§ What you will do
From the entries that follow, copy each line in which "shelving" appears.

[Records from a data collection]
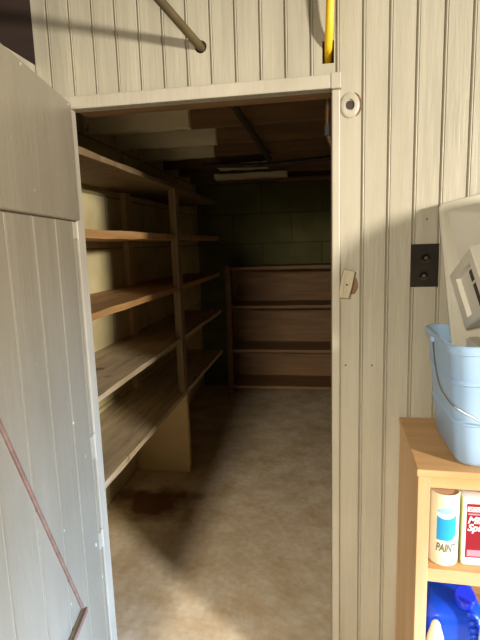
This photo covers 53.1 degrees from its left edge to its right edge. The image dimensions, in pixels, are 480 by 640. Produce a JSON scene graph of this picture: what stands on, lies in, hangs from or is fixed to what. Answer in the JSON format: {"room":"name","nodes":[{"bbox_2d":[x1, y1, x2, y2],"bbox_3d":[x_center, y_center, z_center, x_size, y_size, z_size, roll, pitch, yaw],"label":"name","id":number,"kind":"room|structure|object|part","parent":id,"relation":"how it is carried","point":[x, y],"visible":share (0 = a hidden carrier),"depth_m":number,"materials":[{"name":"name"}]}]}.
{"room":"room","nodes":[
{"label":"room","id":0,"kind":"room"},
{"bbox_2d":[6,47,35,72],"bbox_3d":[-0.758,0.334,0.970,0.033,2.085,1.500,0,9,9],"label":"wall","id":1,"kind":"structure","parent":0,"point":[30,65],"depth_m":1.49,"materials":[{"name":"beige paint"}]},
{"bbox_2d":[75,113,204,506],"bbox_3d":[-0.740,-0.177,3.506,0.130,2.300,3.490,0,9,9],"label":"wall","id":2,"kind":"structure","parent":0,"point":[101,207],"depth_m":3.25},
{"bbox_2d":[107,384,331,639],"bbox_3d":[0.058,1.256,1.912,3.600,0.080,6.700,0,9,9],"label":"floor","id":3,"kind":"structure","parent":0,"point":[236,545],"depth_m":2.56,"materials":[{"name":"concrete"}]},
{"bbox_2d":[78,146,222,488],"bbox_3d":[-0.551,0.108,3.048,0.385,1.868,2.563,0,9,9],"label":"shelving unit","id":4,"kind":"object","parent":3,"relation":"on","point":[151,421],"visible":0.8,"depth_m":2.92,"materials":[{"name":"brown wood"}]},
{"bbox_3d":[-0.704,0.103,3.194,0.035,1.842,0.085,0,9,9],"label":"post","id":5,"kind":"part","parent":4,"relation":"part of","materials":[{"name":"brown wood"}]},
{"bbox_3d":[-0.582,-0.798,2.902,0.380,0.031,2.558,0,9,9],"label":"shelf","id":6,"kind":"part","parent":4,"relation":"part of","materials":[{"name":"brown wood"}]},
{"bbox_3d":[-0.573,-0.504,2.949,0.380,0.039,2.558,0,9,9],"label":"shelf","id":7,"kind":"part","parent":4,"relation":"part of","materials":[{"name":"brown wood"}]},
{"bbox_3d":[-0.563,-0.195,2.998,0.380,0.035,2.558,0,9,9],"label":"shelf","id":8,"kind":"part","parent":4,"relation":"part of","materials":[{"name":"brown wood"}]},
{"bbox_3d":[-0.553,0.125,3.048,0.380,0.031,2.558,0,9,9],"label":"shelf","id":9,"kind":"part","parent":4,"relation":"part of","materials":[{"name":"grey wood"}]},
{"bbox_3d":[-0.542,0.481,3.105,0.380,0.034,2.558,0,9,9],"label":"shelf","id":10,"kind":"part","parent":4,"relation":"part of","materials":[{"name":"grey wood"}]},
{"bbox_3d":[-0.505,0.750,3.226,0.338,0.542,0.045,0,9,9],"label":"support panel","id":11,"kind":"part","parent":4,"relation":"part of","materials":[{"name":"brown wood"}]},
{"bbox_3d":[-0.385,-0.166,3.006,0.041,1.270,0.075,0,9,9],"label":"post","id":12,"kind":"part","parent":4,"relation":"part of","materials":[{"name":"brown wood"}]},
{"bbox_2d":[225,263,330,396],"bbox_3d":[0.779,0.093,4.737,1.760,1.290,0.434,0,9,9],"label":"shelving unit","id":13,"kind":"object","parent":3,"relation":"on","point":[282,312],"visible":0.56,"depth_m":4.94,"materials":[{"name":"brown wood"}]},
{"bbox_3d":[-0.098,0.128,4.685,0.045,1.290,0.045,0,9,9],"label":"post","id":14,"kind":"part","parent":13,"relation":"part of","materials":[{"name":"brown wood"}]},
{"bbox_3d":[-0.037,0.067,5.062,0.045,1.290,0.049,0,9,9],"label":"post","id":15,"kind":"part","parent":13,"relation":"part of","materials":[{"name":"brown wood"}]},
{"bbox_3d":[0.766,-0.524,4.636,1.745,0.032,0.401,0,9,9],"label":"shelf","id":16,"kind":"part","parent":13,"relation":"part of","materials":[{"name":"brown wood"}]},
{"bbox_3d":[0.778,-0.158,4.694,1.745,0.031,0.400,0,9,9],"label":"shelf","id":17,"kind":"part","parent":13,"relation":"part of","materials":[{"name":"brown wood"}]},
{"bbox_3d":[0.791,0.266,4.761,1.745,0.032,0.401,0,9,9],"label":"shelf","id":18,"kind":"part","parent":13,"relation":"part of","materials":[{"name":"brown wood"}]},
{"bbox_3d":[0.802,0.626,4.818,1.745,0.030,0.401,0,9,9],"label":"shelf","id":19,"kind":"part","parent":13,"relation":"part of","materials":[{"name":"brown wood"}]},
{"bbox_2d":[395,417,479,639],"bbox_3d":[0.812,0.802,1.357,0.670,0.942,0.367,0,9,12],"label":"bookcase","id":20,"kind":"object","parent":3,"relation":"on","point":[426,461],"visible":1,"depth_m":1.25,"materials":[{"name":"brown wood"}]},
{"bbox_3d":[0.499,0.810,1.434,0.018,0.923,0.346,0,9,12],"label":"panel","id":21,"kind":"part","parent":20,"relation":"part of","materials":[{"name":"brown wood"}]},
{"bbox_2d":[426,619,443,639],"bbox_3d":[0.516,0.867,1.272,0.049,0.160,0.049,0,9,9],"label":"bottle","id":22,"kind":"object","parent":20,"relation":"on","point":[434,632],"visible":1,"depth_m":1.25,"materials":[{"name":"plastic"}]},
{"bbox_2d":[428,487,459,565],"bbox_3d":[0.524,0.525,1.237,0.073,0.194,0.074,0,9,9],"label":"paint can","id":23,"kind":"object","parent":20,"relation":"on","point":[444,513],"visible":0.87,"depth_m":1.21,"materials":[{"name":"white metal"}]},
{"bbox_3d":[0.521,0.435,1.223,0.066,0.003,0.066,0,9,9],"label":"lid","id":24,"kind":"part","parent":23,"relation":"part of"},
{"bbox_3d":[0.518,0.518,1.203,0.045,0.075,0.008,0,9,9],"label":"label panel","id":25,"kind":"part","parent":23,"relation":"part of","materials":[{"name":"blue paper"}]},
{"bbox_2d":[425,324,479,465],"bbox_3d":[0.729,0.189,1.248,0.442,0.308,0.340,0,9,9],"label":"plastic bucket","id":26,"kind":"object","parent":20,"relation":"on","point":[455,369],"visible":1,"depth_m":1.17,"materials":[{"name":"plastic"}]},
{"bbox_3d":[0.716,0.152,1.174,0.438,0.178,0.204,0,9,9],"label":"handle","id":27,"kind":"part","parent":26,"relation":"part of","materials":[{"name":"metal"}]},
{"bbox_2d":[439,194,479,345],"bbox_3d":[0.747,-0.105,1.319,0.371,0.554,0.114,0,9,9],"label":"vent hood","id":28,"kind":"object","parent":26,"relation":"in","point":[459,219],"visible":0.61,"depth_m":1.36,"materials":[{"name":"white plastic"}]},
{"bbox_2d":[450,244,479,328],"bbox_3d":[0.656,-0.092,1.210,0.194,0.256,0.267,0,9,9],"label":"vent box","id":29,"kind":"object","parent":26,"relation":"in","point":[465,278],"visible":1,"depth_m":1.23,"materials":[{"name":"white plastic"}]},
{"bbox_2d":[466,337,479,346],"bbox_3d":[0.732,0.195,1.241,0.250,0.270,0.190,1,9,15],"label":"vent box","id":30,"kind":"object","parent":26,"relation":"in","point":[471,341],"visible":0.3,"depth_m":1.29,"materials":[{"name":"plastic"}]},
{"bbox_2d":[425,581,479,639],"bbox_3d":[0.596,0.826,1.386,0.170,0.200,0.219,0,9,9],"label":"jug","id":31,"kind":"object","parent":20,"relation":"on","point":[456,607],"visible":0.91,"depth_m":1.30,"materials":[{"name":"plastic"}]},
{"bbox_2d":[427,557,479,585],"bbox_3d":[0.806,0.619,1.329,0.624,0.036,0.353,0,9,12],"label":"shelf","id":32,"kind":"object","parent":20,"relation":"attached to","point":[458,573],"depth_m":1.21,"materials":[{"name":"brown wood"}]},
{"bbox_3d":[0.764,0.397,1.124,0.604,0.027,0.017,0,9,12],"label":"rail","id":33,"kind":"part","parent":20,"relation":"part of","materials":[{"name":"brown wood"}]},
{"bbox_2d":[458,489,479,564],"bbox_3d":[0.611,0.522,1.228,0.096,0.197,0.056,0,9,9],"label":"tin","id":34,"kind":"object","parent":20,"relation":"on","point":[469,516],"visible":0.87,"depth_m":1.21,"materials":[{"name":"metal"}]},
{"bbox_3d":[0.607,0.530,1.202,0.078,0.146,0.001,0,9,9],"label":"label panel","id":35,"kind":"part","parent":34,"relation":"part of","materials":[{"name":"red paper"}]},
{"bbox_3d":[0.848,0.758,1.530,0.626,0.873,0.006,0,9,12],"label":"panel","id":36,"kind":"part","parent":20,"relation":"part of","materials":[{"name":"brown wood"}]},
{"bbox_2d":[0,0,479,639],"bbox_3d":[0.022,0.044,1.578,3.550,2.420,0.023,0,9,9],"label":"wall","id":37,"kind":"structure","parent":0,"point":[412,148],"depth_m":1.46,"materials":[{"name":"beige paint"}]},
{"bbox_2d":[0,43,108,639],"bbox_3d":[-0.511,0.342,1.248,0.048,1.926,0.817,-2,9,-1],"label":"door","id":38,"kind":"structure","parent":37,"relation":"in","point":[52,583],"depth_m":1.24,"materials":[{"name":"paint"}]},
{"bbox_3d":[-0.522,-0.432,1.122,0.020,0.356,0.798,-2,9,-1],"label":"rail","id":39,"kind":"part","parent":38,"relation":"part of","materials":[{"name":"paint"}]},
{"bbox_3d":[-0.477,1.085,1.240,0.012,0.300,0.558,-2,9,-1],"label":"rail","id":40,"kind":"part","parent":38,"relation":"part of","materials":[{"name":"paint"}]},
{"bbox_2d":[71,110,116,639],"bbox_3d":[-0.523,0.290,1.673,0.042,1.938,0.050,0,9,9],"label":"trim","id":41,"kind":"structure","parent":37,"relation":"attached to","point":[81,244],"depth_m":1.66,"materials":[{"name":"paint"}]},
{"bbox_2d":[154,0,205,52],"bbox_3d":[-0.382,-0.936,1.057,0.028,0.422,1.017,4,11,34],"label":"pipe","id":42,"kind":"object","parent":37,"relation":"attached to","point":[164,5],"visible":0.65,"depth_m":1.37,"materials":[{"name":"brown wood"}]},
{"bbox_2d":[63,72,340,110],"bbox_3d":[-0.135,-0.691,1.460,0.867,0.045,0.022,0,9,9],"label":"trim","id":43,"kind":"structure","parent":37,"relation":"attached to","point":[333,81],"depth_m":1.45,"materials":[{"name":"paint"}]},
{"bbox_2d":[80,92,330,117],"bbox_3d":[-0.122,-0.696,1.524,0.808,0.030,0.062,0,9,9],"label":"trim","id":44,"kind":"structure","parent":37,"relation":"attached to","point":[305,97],"depth_m":1.52,"materials":[{"name":"wood"}]},
{"bbox_2d":[324,0,333,146],"bbox_3d":[0.408,-0.818,1.400,0.322,0.648,0.204,0,9,9],"label":"gas line","id":45,"kind":"object","parent":37,"relation":"attached to","point":[329,22],"visible":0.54,"depth_m":1.38,"materials":[{"name":"metal"}]},
{"bbox_2d":[331,89,339,639],"bbox_3d":[0.317,0.277,1.593,0.025,1.936,0.099,0,9,9],"label":"trim","id":46,"kind":"structure","parent":37,"relation":"attached to","point":[335,193],"depth_m":1.53,"materials":[{"name":"paint"}]},
{"bbox_2d":[339,269,357,297],"bbox_3d":[0.333,-0.112,1.476,0.059,0.091,0.028,0,9,9],"label":"button","id":47,"kind":"object","parent":37,"relation":"attached to","point":[348,283],"visible":1,"depth_m":1.47,"materials":[{"name":"paint"}]},
{"bbox_2d":[341,92,361,117],"bbox_3d":[0.326,-0.629,1.405,0.062,0.073,0.007,0,9,9],"label":"escutcheon","id":48,"kind":"object","parent":37,"relation":"attached to","point":[350,104],"visible":1,"depth_m":1.40,"materials":[{"name":"paint"}]},
{"bbox_2d":[410,244,438,286],"bbox_3d":[0.554,-0.163,1.438,0.080,0.128,0.016,0,9,9],"label":"metal plate","id":49,"kind":"object","parent":37,"relation":"attached to","point":[424,257],"visible":1,"depth_m":1.44,"materials":[{"name":"metal"}]},
{"bbox_2d":[196,180,330,384],"bbox_3d":[0.645,-0.450,4.961,2.400,2.300,0.130,0,9,9],"label":"wall","id":50,"kind":"structure","parent":0,"point":[254,222],"depth_m":4.89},
{"bbox_3d":[1.456,-0.178,3.083,0.100,2.300,3.360,0,9,9],"label":"wall","id":51,"kind":"structure","parent":0,"visible":0},
{"bbox_2d":[202,155,330,167],"bbox_3d":[0.567,-1.115,3.319,1.701,0.063,0.043,0,9,10],"label":"ceiling pipe","id":52,"kind":"object","parent":51,"relation":"attached to","point":[327,157],"visible":0.59,"depth_m":3.38,"materials":[{"name":"metal"}]},
{"bbox_3d":[0.342,-1.320,3.125,2.400,0.050,3.527,0,9,9],"label":"ceiling","id":53,"kind":"structure","parent":0,"visible":0},
{"bbox_2d":[162,99,330,131],"bbox_3d":[0.220,-1.095,2.433,2.116,0.175,0.046,0,9,9],"label":"ceiling","id":54,"kind":"structure","parent":53,"relation":"attached to","point":[308,110],"depth_m":2.44,"materials":[{"name":"brown wood"}]},
{"bbox_2d":[82,110,190,135],"bbox_3d":[-0.545,-1.075,2.510,0.575,0.182,0.050,0,9,9],"label":"board","id":55,"kind":"object","parent":54,"relation":"attached to","point":[180,119],"visible":0.51,"depth_m":2.50,"materials":[{"name":"beige wood"}]},
{"bbox_2d":[163,150,330,170],"bbox_3d":[0.427,-1.304,3.714,2.116,0.174,0.046,0,9,9],"label":"ceiling","id":56,"kind":"structure","parent":53,"relation":"attached to","point":[196,163],"depth_m":3.77,"materials":[{"name":"brown wood"}]},
{"bbox_2d":[217,161,267,170],"bbox_3d":[0.022,-1.188,3.709,0.380,0.044,0.132,0,9,9],"label":"board","id":57,"kind":"object","parent":56,"relation":"attached to","point":[220,169],"depth_m":3.70,"materials":[{"name":"beige wood"}]},
{"bbox_2d":[178,162,330,176],"bbox_3d":[0.495,-1.372,4.133,2.116,0.174,0.046,0,9,9],"label":"ceiling","id":58,"kind":"structure","parent":53,"relation":"attached to","point":[311,166],"depth_m":4.17,"materials":[{"name":"brown wood"}]},
{"bbox_2d":[214,170,287,180],"bbox_3d":[0.096,-1.262,4.198,0.630,0.044,0.132,0,9,9],"label":"board","id":59,"kind":"object","parent":58,"relation":"attached to","point":[274,174],"depth_m":4.15,"materials":[{"name":"brown wood"}]},
{"bbox_2d":[190,170,330,184],"bbox_3d":[0.563,-1.435,4.551,2.116,0.184,0.062,0,9,9],"label":"ceiling","id":60,"kind":"structure","parent":53,"relation":"attached to","point":[200,179],"depth_m":4.61,"materials":[{"name":"brown wood"}]},
{"bbox_2d":[276,175,330,182],"bbox_3d":[0.944,-1.310,4.402,1.220,0.042,0.132,0,9,9],"label":"ceiling beam","id":61,"kind":"structure","parent":60,"relation":"attached to","point":[318,177],"depth_m":4.41,"materials":[{"name":"brown wood"}]},
{"bbox_2d":[196,43,333,63],"bbox_3d":[0.136,-1.010,1.911,2.116,0.174,0.046,0,9,9],"label":"ceiling","id":62,"kind":"structure","parent":53,"relation":"attached to","point":[332,43],"depth_m":1.85,"materials":[{"name":"black"}]},
{"bbox_2d":[230,106,271,160],"bbox_3d":[0.056,-0.982,2.497,0.039,0.048,1.752,0,9,10],"label":"ceiling pipe","id":63,"kind":"object","parent":62,"relation":"attached to","point":[237,110],"visible":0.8,"depth_m":2.42,"materials":[{"name":"metal"}]},
{"bbox_2d":[215,137,330,156],"bbox_3d":[0.351,-1.227,3.242,2.116,0.174,0.046,0,9,9],"label":"ceiling","id":64,"kind":"structure","parent":53,"relation":"attached to","point":[311,144],"depth_m":3.25,"materials":[{"name":"brown wood"}]},
{"bbox_2d":[139,145,214,162],"bbox_3d":[-0.439,-1.205,3.323,0.525,0.187,0.050,0,9,9],"label":"board","id":65,"kind":"object","parent":64,"relation":"attached to","point":[179,153],"visible":0.37,"depth_m":3.31,"materials":[{"name":"beige wood"}]},
{"bbox_2d":[217,120,330,143],"bbox_3d":[0.288,-1.163,2.852,2.116,0.174,0.046,0,9,9],"label":"ceiling","id":66,"kind":"structure","parent":53,"relation":"attached to","point":[283,131],"depth_m":2.85,"materials":[{"name":"brown wood"}]},
{"bbox_2d":[116,128,216,151],"bbox_3d":[-0.452,-1.142,2.925,0.625,0.186,0.049,0,9,9],"label":"board","id":67,"kind":"object","parent":66,"relation":"attached to","point":[196,137],"visible":0.62,"depth_m":2.91,"materials":[{"name":"beige wood"}]}
]}

§ Answer to this task
{"bbox_2d":[78,146,222,488],"bbox_3d":[-0.551,0.108,3.048,0.385,1.868,2.563,0,9,9],"label":"shelving unit","id":4,"kind":"object","parent":3,"relation":"on","point":[151,421],"visible":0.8,"depth_m":2.92,"materials":[{"name":"brown wood"}]},
{"bbox_2d":[225,263,330,396],"bbox_3d":[0.779,0.093,4.737,1.760,1.290,0.434,0,9,9],"label":"shelving unit","id":13,"kind":"object","parent":3,"relation":"on","point":[282,312],"visible":0.56,"depth_m":4.94,"materials":[{"name":"brown wood"}]},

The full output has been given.